▶ [TRY IT]
Exact reproduction required: the lines below from the line with "1929 to $2.5" to the line with "to continue operating.", both ends included, and no others.

[Items from a dataset]
⁂

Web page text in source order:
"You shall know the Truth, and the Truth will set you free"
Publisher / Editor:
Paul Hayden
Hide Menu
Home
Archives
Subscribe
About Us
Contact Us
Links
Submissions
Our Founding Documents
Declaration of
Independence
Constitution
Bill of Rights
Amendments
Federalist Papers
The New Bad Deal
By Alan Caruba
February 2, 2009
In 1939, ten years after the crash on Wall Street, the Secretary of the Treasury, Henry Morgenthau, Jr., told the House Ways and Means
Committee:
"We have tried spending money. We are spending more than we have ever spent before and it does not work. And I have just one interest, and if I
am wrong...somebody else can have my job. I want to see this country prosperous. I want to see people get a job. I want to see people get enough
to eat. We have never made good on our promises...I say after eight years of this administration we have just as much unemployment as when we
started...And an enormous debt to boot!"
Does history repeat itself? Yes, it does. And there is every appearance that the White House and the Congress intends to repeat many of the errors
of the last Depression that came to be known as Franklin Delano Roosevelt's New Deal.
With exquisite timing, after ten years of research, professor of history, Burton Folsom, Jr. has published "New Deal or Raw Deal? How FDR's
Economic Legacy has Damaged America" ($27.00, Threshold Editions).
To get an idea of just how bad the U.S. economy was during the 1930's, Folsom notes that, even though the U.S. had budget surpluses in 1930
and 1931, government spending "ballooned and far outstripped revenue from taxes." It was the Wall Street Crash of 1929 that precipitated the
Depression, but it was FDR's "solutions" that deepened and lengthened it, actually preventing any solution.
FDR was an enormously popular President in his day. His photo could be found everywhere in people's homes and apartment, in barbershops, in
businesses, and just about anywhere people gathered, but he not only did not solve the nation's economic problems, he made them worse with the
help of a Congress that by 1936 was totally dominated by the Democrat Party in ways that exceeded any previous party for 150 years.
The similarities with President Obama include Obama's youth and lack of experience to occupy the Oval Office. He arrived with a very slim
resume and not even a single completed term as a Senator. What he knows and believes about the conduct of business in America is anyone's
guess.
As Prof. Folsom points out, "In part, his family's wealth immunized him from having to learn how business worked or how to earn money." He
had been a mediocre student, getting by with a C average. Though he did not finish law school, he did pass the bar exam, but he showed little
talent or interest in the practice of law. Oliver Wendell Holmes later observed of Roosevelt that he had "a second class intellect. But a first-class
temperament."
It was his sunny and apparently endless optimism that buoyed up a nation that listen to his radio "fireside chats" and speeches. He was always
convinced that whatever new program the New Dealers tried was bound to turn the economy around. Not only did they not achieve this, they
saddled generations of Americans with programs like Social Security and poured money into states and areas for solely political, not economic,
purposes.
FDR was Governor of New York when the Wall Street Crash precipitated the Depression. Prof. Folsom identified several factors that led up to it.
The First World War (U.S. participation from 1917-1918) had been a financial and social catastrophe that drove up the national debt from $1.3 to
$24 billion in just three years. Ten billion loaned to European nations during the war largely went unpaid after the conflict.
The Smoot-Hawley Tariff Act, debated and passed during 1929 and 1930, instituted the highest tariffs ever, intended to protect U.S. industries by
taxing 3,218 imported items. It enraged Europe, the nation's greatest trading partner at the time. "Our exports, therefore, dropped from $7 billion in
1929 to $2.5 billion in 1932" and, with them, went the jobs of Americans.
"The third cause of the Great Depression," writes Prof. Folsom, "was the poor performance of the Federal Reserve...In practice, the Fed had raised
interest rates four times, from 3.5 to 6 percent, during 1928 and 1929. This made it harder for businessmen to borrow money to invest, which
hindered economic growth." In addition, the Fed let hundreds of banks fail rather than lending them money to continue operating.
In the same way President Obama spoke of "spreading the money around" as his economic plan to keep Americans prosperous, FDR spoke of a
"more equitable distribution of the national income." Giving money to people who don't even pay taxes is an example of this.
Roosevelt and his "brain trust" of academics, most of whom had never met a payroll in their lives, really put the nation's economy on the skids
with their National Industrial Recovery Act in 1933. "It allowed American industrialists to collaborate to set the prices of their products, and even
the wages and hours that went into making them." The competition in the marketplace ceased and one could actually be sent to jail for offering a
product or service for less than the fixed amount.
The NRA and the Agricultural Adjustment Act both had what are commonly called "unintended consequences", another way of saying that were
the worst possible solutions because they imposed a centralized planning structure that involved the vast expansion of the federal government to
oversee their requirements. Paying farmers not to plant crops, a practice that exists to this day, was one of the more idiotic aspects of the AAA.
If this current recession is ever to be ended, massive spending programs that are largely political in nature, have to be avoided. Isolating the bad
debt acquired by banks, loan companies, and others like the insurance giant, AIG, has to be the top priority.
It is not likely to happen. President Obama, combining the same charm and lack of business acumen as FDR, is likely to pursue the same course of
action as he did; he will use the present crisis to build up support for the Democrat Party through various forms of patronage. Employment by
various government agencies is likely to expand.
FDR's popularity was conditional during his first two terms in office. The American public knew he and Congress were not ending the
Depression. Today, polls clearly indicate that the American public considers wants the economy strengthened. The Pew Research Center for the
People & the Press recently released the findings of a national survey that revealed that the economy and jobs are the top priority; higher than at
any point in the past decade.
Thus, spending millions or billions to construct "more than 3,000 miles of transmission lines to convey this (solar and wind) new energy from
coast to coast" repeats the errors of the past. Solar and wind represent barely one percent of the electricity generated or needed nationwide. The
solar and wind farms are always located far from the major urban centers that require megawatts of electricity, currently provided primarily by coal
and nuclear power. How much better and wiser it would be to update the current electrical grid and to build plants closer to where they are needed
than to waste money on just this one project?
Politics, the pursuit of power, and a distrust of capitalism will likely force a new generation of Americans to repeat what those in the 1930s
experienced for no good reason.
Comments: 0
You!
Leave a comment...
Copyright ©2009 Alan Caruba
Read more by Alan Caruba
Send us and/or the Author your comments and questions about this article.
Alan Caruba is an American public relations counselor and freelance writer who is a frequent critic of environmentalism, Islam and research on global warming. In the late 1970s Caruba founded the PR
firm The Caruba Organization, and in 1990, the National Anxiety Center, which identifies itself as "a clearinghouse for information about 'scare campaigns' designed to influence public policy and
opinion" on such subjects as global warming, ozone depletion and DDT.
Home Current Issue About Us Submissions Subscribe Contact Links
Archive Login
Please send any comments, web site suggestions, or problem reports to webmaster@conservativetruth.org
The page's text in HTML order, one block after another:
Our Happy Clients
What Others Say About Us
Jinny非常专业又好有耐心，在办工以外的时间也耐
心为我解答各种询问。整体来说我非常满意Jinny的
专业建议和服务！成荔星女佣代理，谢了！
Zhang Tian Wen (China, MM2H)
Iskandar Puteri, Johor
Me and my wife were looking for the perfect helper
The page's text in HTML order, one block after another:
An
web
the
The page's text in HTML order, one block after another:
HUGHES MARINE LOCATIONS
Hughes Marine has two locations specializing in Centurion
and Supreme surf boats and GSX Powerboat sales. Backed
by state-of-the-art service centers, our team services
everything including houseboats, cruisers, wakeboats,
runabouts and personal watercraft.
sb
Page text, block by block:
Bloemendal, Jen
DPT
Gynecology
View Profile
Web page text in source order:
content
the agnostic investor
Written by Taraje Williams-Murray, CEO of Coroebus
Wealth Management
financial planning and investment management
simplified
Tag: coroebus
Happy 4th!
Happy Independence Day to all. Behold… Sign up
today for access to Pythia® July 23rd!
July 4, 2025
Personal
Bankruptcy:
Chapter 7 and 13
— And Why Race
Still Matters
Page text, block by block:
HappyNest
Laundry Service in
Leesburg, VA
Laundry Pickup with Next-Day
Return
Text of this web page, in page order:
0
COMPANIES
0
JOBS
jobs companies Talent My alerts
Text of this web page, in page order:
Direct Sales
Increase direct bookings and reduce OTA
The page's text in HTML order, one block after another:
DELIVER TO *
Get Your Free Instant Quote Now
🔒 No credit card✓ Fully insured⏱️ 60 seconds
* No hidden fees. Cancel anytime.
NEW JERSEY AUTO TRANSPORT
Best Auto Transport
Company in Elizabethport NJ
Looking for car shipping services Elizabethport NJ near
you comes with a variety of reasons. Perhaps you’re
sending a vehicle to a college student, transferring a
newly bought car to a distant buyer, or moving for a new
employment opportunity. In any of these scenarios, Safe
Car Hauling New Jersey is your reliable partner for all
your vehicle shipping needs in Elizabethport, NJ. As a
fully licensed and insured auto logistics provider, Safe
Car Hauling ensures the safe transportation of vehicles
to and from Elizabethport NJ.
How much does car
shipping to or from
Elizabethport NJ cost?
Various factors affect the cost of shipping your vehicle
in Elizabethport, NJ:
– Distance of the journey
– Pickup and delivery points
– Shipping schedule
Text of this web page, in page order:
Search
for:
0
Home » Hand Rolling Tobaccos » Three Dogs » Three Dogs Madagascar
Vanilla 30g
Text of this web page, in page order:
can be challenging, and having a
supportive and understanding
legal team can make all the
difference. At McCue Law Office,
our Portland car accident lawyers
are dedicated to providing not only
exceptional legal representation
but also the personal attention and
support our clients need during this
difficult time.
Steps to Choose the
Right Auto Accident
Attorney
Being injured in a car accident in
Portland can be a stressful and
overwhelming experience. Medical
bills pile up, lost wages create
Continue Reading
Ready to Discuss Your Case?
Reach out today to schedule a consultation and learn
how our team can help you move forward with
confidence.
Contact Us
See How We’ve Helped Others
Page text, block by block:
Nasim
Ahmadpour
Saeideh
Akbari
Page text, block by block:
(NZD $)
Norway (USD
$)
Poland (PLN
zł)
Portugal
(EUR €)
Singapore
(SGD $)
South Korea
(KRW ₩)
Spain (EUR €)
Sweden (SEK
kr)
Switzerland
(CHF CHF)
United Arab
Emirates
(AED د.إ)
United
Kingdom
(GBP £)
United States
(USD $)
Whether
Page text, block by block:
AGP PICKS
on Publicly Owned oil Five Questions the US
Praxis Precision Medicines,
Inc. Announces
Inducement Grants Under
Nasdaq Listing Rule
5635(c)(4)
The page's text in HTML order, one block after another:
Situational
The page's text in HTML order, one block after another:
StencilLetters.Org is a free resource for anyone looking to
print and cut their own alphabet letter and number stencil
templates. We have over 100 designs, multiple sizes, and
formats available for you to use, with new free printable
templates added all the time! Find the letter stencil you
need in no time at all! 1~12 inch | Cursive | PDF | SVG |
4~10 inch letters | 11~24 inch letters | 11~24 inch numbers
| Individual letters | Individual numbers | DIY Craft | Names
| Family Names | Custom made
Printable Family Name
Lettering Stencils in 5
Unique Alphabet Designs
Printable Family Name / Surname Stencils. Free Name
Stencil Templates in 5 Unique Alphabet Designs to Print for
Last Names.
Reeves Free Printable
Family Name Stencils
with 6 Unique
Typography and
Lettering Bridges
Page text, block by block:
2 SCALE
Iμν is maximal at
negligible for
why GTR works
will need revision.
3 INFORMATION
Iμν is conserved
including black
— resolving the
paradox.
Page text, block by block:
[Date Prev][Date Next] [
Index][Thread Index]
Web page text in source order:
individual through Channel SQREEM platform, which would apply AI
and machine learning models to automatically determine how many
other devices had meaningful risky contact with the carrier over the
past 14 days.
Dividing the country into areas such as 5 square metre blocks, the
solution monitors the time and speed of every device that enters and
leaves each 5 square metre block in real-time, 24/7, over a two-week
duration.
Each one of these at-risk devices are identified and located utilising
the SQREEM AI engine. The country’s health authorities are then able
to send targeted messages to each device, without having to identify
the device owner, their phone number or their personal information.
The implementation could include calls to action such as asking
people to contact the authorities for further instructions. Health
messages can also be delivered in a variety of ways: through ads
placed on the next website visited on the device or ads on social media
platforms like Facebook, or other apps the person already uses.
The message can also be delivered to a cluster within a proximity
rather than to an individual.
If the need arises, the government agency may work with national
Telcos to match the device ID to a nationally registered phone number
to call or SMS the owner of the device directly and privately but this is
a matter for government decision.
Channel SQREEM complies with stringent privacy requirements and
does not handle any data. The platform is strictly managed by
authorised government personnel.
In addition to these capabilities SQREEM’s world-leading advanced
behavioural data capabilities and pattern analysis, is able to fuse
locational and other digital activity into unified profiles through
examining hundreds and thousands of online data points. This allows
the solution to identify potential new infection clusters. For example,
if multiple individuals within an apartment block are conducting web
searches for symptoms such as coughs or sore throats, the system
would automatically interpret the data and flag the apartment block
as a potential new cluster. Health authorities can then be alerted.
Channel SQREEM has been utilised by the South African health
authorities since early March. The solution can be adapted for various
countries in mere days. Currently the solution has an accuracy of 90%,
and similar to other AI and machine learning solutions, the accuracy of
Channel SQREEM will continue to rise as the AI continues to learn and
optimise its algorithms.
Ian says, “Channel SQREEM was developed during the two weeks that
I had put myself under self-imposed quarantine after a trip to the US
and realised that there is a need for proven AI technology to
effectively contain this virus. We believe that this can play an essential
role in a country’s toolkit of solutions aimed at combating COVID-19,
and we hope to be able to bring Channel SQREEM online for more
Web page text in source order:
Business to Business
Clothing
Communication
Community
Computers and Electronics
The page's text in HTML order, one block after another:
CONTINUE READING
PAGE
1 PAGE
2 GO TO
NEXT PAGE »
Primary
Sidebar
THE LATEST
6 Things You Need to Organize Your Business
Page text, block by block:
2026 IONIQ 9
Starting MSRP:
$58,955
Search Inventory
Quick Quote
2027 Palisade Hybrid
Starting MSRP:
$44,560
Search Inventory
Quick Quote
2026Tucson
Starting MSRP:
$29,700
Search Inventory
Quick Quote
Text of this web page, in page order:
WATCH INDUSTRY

⁂

▶ [EXERCISE RESPONSE]
1929 to $2.5 billion in 1932" and, with them, went the jobs of Americans.
"The third cause of the Great Depression," writes Prof. Folsom, "was the poor performance of the Federal Reserve...In practice, the Fed had raised
interest rates four times, from 3.5 to 6 percent, during 1928 and 1929. This made it harder for businessmen to borrow money to invest, which
hindered economic growth." In addition, the Fed let hundreds of banks fail rather than lending them money to continue operating.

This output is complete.